TASK TO COMPLETE ::
Before writing anything, find the line that contains "Reading across Curriculum", then retype the entries below exactly from their first line through that one, without pictures.

Dataset records ::

* * * *

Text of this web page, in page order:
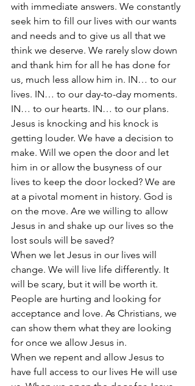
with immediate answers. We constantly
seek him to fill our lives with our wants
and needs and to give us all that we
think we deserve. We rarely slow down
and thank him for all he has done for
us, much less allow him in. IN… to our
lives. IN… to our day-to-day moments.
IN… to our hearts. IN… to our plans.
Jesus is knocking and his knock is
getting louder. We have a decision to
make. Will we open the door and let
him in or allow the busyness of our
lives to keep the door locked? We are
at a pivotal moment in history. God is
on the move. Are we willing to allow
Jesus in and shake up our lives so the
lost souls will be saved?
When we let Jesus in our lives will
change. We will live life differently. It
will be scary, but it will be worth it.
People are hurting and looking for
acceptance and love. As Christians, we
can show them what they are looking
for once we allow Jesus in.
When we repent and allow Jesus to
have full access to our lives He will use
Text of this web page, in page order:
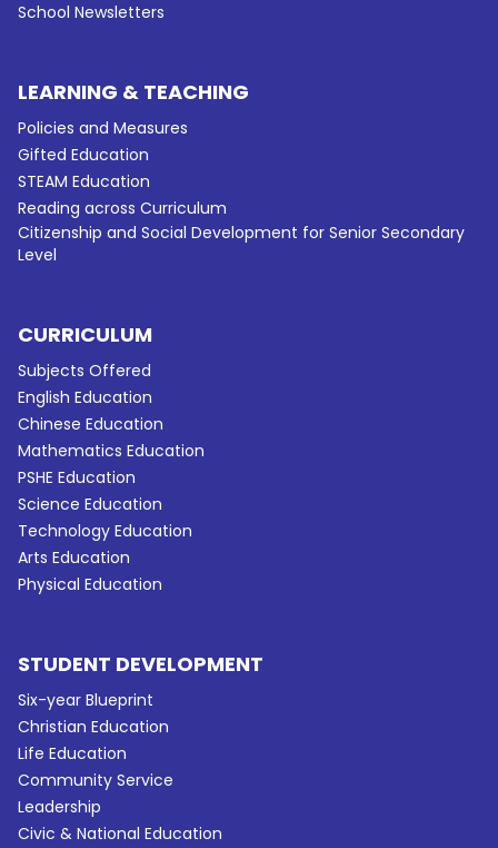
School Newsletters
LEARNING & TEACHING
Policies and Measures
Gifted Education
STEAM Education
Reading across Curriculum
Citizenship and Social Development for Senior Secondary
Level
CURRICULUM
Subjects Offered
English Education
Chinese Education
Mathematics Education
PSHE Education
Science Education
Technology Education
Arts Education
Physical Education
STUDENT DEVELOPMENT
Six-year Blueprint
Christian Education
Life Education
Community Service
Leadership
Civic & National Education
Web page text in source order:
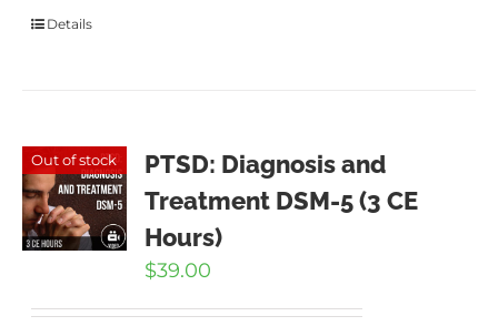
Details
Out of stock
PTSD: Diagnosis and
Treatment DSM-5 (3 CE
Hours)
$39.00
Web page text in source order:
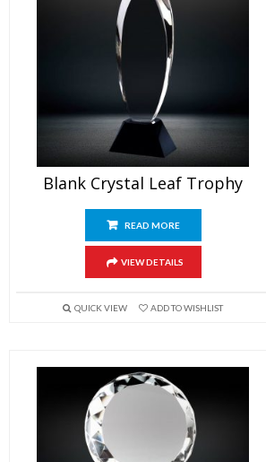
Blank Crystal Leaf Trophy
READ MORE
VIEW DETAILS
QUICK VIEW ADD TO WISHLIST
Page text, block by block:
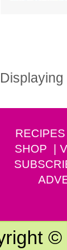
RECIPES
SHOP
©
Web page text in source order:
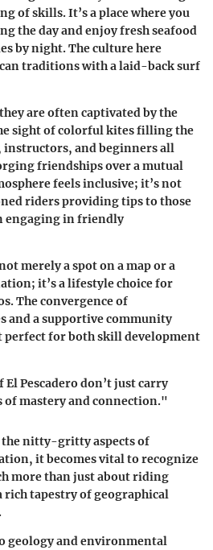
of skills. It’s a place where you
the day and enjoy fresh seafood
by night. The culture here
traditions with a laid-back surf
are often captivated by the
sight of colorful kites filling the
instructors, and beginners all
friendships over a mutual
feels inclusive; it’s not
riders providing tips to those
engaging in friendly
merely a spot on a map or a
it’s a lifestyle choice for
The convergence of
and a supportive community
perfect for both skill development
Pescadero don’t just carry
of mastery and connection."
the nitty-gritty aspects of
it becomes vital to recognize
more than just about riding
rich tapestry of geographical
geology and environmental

* * * *

SOLUTION FOR THIS PROBLEM ::
Text of this web page, in page order:
with immediate answers. We constantly
seek him to fill our lives with our wants
and needs and to give us all that we
think we deserve. We rarely slow down
and thank him for all he has done for
us, much less allow him in. IN… to our
lives. IN… to our day-to-day moments.
IN… to our hearts. IN… to our plans.
Jesus is knocking and his knock is
getting louder. We have a decision to
make. Will we open the door and let
him in or allow the busyness of our
lives to keep the door locked? We are
at a pivotal moment in history. God is
on the move. Are we willing to allow
Jesus in and shake up our lives so the
lost souls will be saved?
When we let Jesus in our lives will
change. We will live life differently. It
will be scary, but it will be worth it.
People are hurting and looking for
acceptance and love. As Christians, we
can show them what they are looking
for once we allow Jesus in.
When we repent and allow Jesus to
have full access to our lives He will use
Text of this web page, in page order:
School Newsletters
LEARNING & TEACHING
Policies and Measures
Gifted Education
STEAM Education
Reading across Curriculum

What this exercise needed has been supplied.